DeadEye (12-22-2016),Jim Scott (12-22-2016),LongTermGuy (12-22-2016)

----------


## Jim Scott

Foreign aid has long been a point of contention for conservatives.  

In 2016, the U.S. foreign aid budget was approximately 50 billion dollars.  124 million went to India.  We send foreign aid to Mexico and even Iran.  It's a long list.  
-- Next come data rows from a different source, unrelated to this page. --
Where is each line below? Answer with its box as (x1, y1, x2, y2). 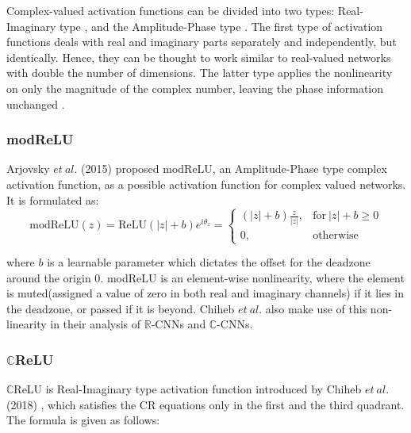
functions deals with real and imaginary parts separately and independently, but (6, 33, 397, 50)
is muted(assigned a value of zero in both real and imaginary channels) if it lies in (6, 285, 405, 301)
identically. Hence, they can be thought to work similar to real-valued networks (6, 48, 391, 65)
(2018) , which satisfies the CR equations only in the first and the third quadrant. (6, 396, 405, 412)
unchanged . (6, 95, 65, 112)
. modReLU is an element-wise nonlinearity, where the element (100, 269, 405, 285)
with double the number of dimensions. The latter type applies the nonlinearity (6, 64, 393, 81)
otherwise (313, 229, 359, 241)
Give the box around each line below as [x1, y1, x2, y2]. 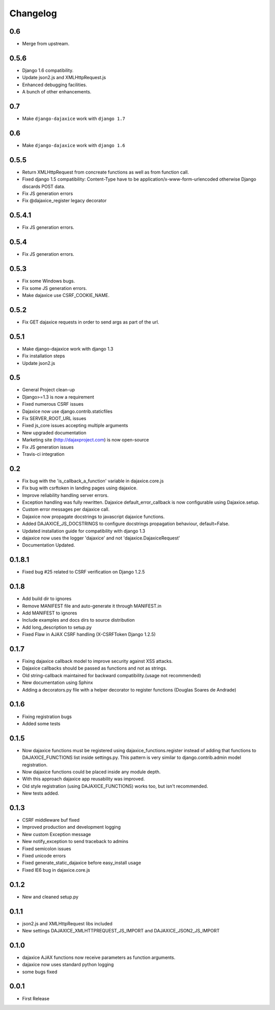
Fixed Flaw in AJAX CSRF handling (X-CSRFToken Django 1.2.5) [22, 631, 156, 637]
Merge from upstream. [22, 41, 70, 47]
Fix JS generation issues [22, 444, 74, 450]
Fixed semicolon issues [22, 845, 71, 852]
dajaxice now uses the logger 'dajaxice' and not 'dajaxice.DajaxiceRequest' [22, 535, 180, 541]
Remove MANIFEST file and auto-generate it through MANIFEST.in [22, 603, 161, 609]
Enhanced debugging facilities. [22, 82, 88, 88]
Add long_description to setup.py [22, 624, 92, 630]
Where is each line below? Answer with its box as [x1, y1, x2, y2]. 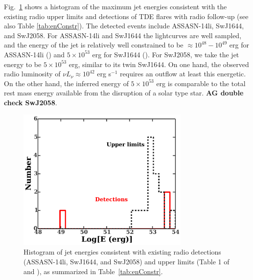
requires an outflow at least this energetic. [120, 69, 246, 79]
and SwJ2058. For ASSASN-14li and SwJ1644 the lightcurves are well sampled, [4, 30, 242, 40]
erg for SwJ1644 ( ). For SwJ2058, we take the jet [92, 49, 239, 59]
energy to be [4, 59, 42, 69]
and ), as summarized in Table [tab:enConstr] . [23, 266, 163, 276]
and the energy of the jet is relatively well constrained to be [4, 40, 184, 50]
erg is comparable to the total [156, 78, 246, 88]
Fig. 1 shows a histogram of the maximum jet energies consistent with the [4, 1, 227, 11]
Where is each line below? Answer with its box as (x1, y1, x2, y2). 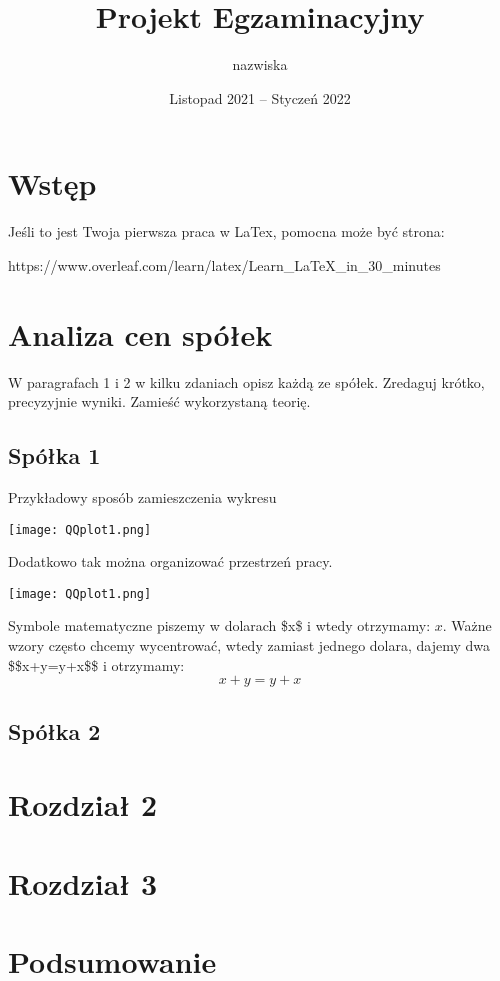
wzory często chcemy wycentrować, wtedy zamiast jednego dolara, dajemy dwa (8, 635, 491, 656)
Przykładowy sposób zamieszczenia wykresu (8, 486, 277, 507)
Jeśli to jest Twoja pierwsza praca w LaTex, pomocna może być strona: (8, 221, 445, 242)
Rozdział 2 (8, 784, 158, 825)
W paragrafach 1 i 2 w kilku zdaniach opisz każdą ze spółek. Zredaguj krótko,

Seriously cutting foreign aid is one issue that President Trump could address at with few negative consequences. 

*Jim*

----------

Coolwalker (12-22-2016),DeadEye (12-22-2016),LongTermGuy (12-22-2016),Mainecoons (12-22-2016),MrogersNhood (12-22-2016),RMNIXON (12-22-2016)

----------


## Coolwalker

> Foreign aid has long been a point of contention for conservatives.  
> 
> In 2016, the U.S. foreign aid budget was approximately 50 billion dollars.  124 million went to India.  We send foreign aid to Mexico and even Iran.  It's a long list.  
> 
> Seriously cutting foreign aid is one issue that President Trump could address at with few negative consequences. 
> 
> *Jim*


Exactly, Mexicos Foreign Aid for one year would pay for "The Wall"...simple solution...don't send it and build the wall, that way mexico will be paying for it.

----------

DeadEye (12-22-2016),Jim Scott (12-22-2016),LongTermGuy (12-22-2016),Mainecoons (12-22-2016)

----------


## LongTermGuy

> Foreign aid has long been a point of contention for conservatives.  
> 
> In 2016, the U.S. foreign aid budget was approximately 50 billion dollars.  124 million went to India.  We send foreign aid to Mexico and even Iran.  It's a long list.  
> 
> Seriously cutting foreign aid is one issue that President Trump could address at with few negative consequences. 
> 
> *Jim*


*Donald Trump on Foreign Policy*

*US cannot afford to be world's police; let NATO allies pay....*

*U.S. has become dumping ground for everybody else's problems

**Countries and corporations must both evolve, or fade away
*http://www.ontheissues.org/2016/Donald_Trump_Foreign_Policy.htm

----------

Coolwalker (12-22-2016),DeadEye (12-22-2016),Jim Scott (12-22-2016)

----------


## JustPassinThru

> Foreign aid has long been a point of contention for conservatives.  
> 
> In 2016, the U.S. foreign aid budget was approximately 50 billion dollars.  124 million went to India.  We send foreign aid to Mexico and even Iran.  It's a long list.  
> 
> Seriously cutting foreign aid is one issue that President Trump could address at with few negative consequences. 
> 
> *Jim*


It's Congress, Jim.

Foreign aid is stupid, mostly in its abuse.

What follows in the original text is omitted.